憎むべき白人の女たちが「豊麗な肉体やコケテツシユな表情」を備えているのに、「懐しい母国の土から生れた異性達」は「影の薄い女」でしかないという逆説に遭遇してしまったのだ。荒木はふと「毛唐の女達と遜色があるまい」春子を思い出したが、春子は行方不明のままなのだ。酒が入り、それでも話が始まった。女たちは金ができたら日本にすぐに帰りたいと言う。大坂が日本に戻れば、カリフォルニアにいるほどもてないよと応じると、年の若い女が「いくら持てたつて斯んなヂヤツプ! ヂヤツプ! で軽蔑される国は嫌ひだわ」と話す。荒木は「全くさうだらうね。それがほんとうの叫びだね」と同意し、陽気に騒いでくれと頼んだ。荒木は「国定忠治みたいな事をして」いて、「世界を股にかけての侠客」だと大坂は説明する。年増の女が三味線に手を伸ばし、引き出す。それにつれて、大坂が「放浪の唄」を錆びた声で唄い出す。ここはカリフォルニアの小さな町なのだ。その唄には「異国流離の人々のみが持つノスタアルヂヤ」がこめられていた。

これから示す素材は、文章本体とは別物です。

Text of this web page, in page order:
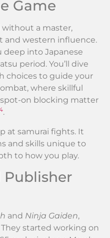
Game
without a master,
and western influence.
deep into Japanese
period. You’ll dive
choices to guide your
where skillful
on blocking matter
.
at samurai fights. It
and skills unique to
to how you play.
Publisher
and Ninja Gaiden,
They started working on
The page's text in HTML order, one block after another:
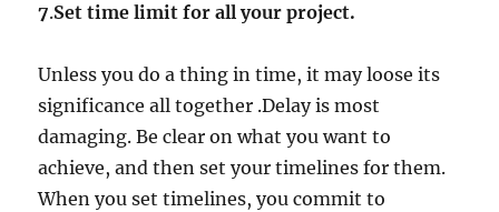
7.Set time limit for all your project.
Unless you do a thing in time, it may loose its
significance all together .Delay is most
damaging. Be clear on what you want to
achieve, and then set your timelines for them.
When you set timelines, you commit to
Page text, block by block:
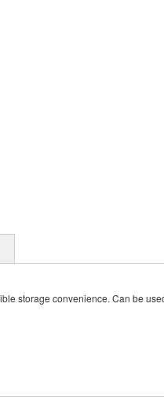
storage convenience. Can be

 「春は花咲くサンノゼで、夏は涼しい河下で、秋から冬はオレンヂの、ローサンゼルスで暮し度い…………」

大坂は唄の後で、お花のことを尋ねた。彼女は日本人では知らない者がいない女だった。阿片中毒にかかっているという話を聞き、二人は「腕利(うでき)きの女」お花の家を訪れた。お花は「三十七八歳にもならうと思はれる仏蘭西婦人の様な顔立ちの、かなり背の高い女」で、「泥中の蓮」のようでもあり、大阪は彼女を団員にするべきだと言う。確かに彼女は「こんな闇の女とは思はれ無い程、貴族的な美しさと気品を備へて居た」。大坂はサンフランシスコで「阿片の問屋」を始め、仲間に加わるのであれば、お花のような美人なら仕事があるし、阿片もいくらでも吸わせると話す。そして荒木が「俺達の大親分」で、その証拠として「親分の刺青」をお花に見せつける。

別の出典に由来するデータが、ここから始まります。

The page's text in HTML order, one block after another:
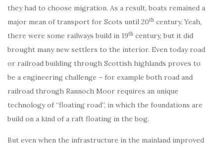
they had to choose migration. As a result, boats remained a
major mean of transport for Scots until 20th century. Yeah,
there were some railways build in 19th century, but it did
brought many new settlers to the interior. Even today road
or railroad building through Scottish highlands proves to
be a engineering challenge – for example both road and
railroad through Rannoch Moor requires an unique
technology of “floating road”, in which the foundations are
build on a kind of a raft floating in the bog.
But even when the infrastructure in the mainland improved
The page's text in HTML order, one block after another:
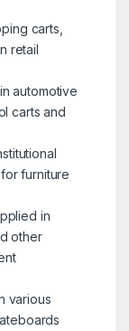
carts,
retail
automotive
carts and
furniture
in
other
various
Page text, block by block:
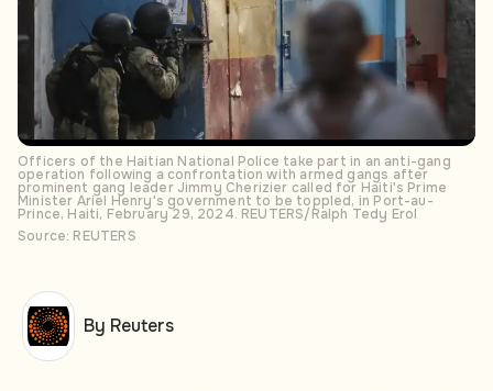
Officers of the Haitian National Police take part in an anti-gang
operation following a confrontation with armed gangs after
prominent gang leader Jimmy Cherizier called for Haiti's Prime
Minister Ariel Henry's government to be toppled, in Port-au-
Prince, Haiti, February 29, 2024. REUTERS/Ralph Tedy Erol
Source: REUTERS
By Reuters
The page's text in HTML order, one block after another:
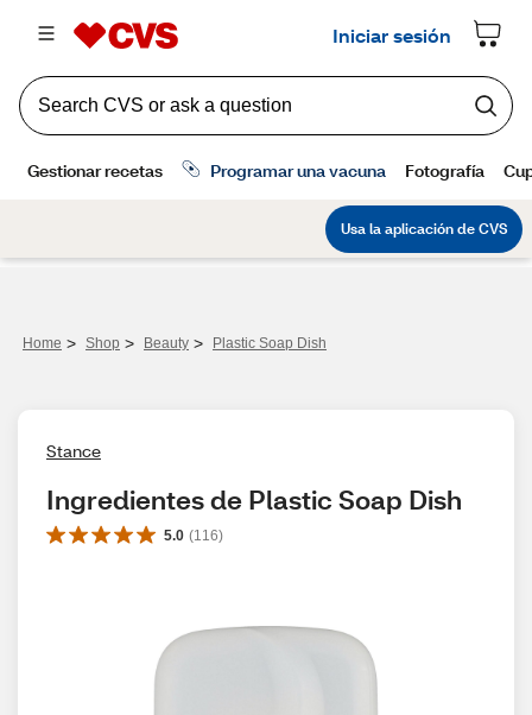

 荒木はワイシャツを脱ぎ終ると下着のシヤツを下から無造作にぐつと掴んで頭からすつぽり脱いで終つた。隆々と筋肉の発達して居る彼の身体を正面から見た丈けで、お花はその男性的な肉体に魅惑されて終つた様に恍惚とした。何んな刺青だらう! お花は瞬間的に乙女の様な心になつて胸を波打たせた。(中略)
 お花は暫しの間、何も言葉を発する事が出来無い程、其の凄い刺青の前に立つて、驚嘆したのであつた。

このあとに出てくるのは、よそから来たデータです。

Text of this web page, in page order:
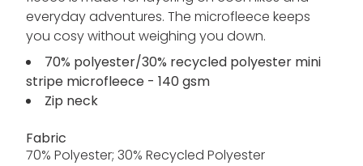
everyday adventures. The microfleece keeps
you cosy without weighing you down.
70% polyester/30% recycled polyester mini
stripe microfleece - 140 gsm
Zip neck
Fabric
70% Polyester; 30% Recycled Polyester

ここに至って、荒木は「男性的な肉体」と「其の凄い刺青」を備えた「ヂヤツプ」の英雄のようにエピファニーしている。このふたつは白人種に抗する日本人のメタファーであり、さらに「お花に取つては、阿片の問屋を始めたと云ふ事は、偉大な成功の様に思はれる」と記されているように、「阿片」が加わって、吸血鬼団の三位一体の象徴となるのだ。お花は言う。「阿片密売国には、全く此の上の無い応はしい刺青ですわね」と。

この後で二人は賭博場に向かった。客の大部分は日本人だったが、支那人、フィリピン人、インド人も混じっていた。そこで荒木はトラブルに巻きこまれ、遊人連中を相手に「劇的(ドラマテツク)な場面(シーン)」を展開する。荒木に助けられた木村という男はニューヨークの阿片密売人だった。またそこにはメキシコで知りあった後藤もいた。木村は「全紐育の富豪階級を中毒患者にする」ために、後藤は「白人の横暴を膺懲(ようちよう)してやる」ために、吸血鬼団に加わることになった。翌日荒木と大坂はお花、木村、後藤の三人を連れ、サンフランシスコの本部に戻った。

次回へ続く。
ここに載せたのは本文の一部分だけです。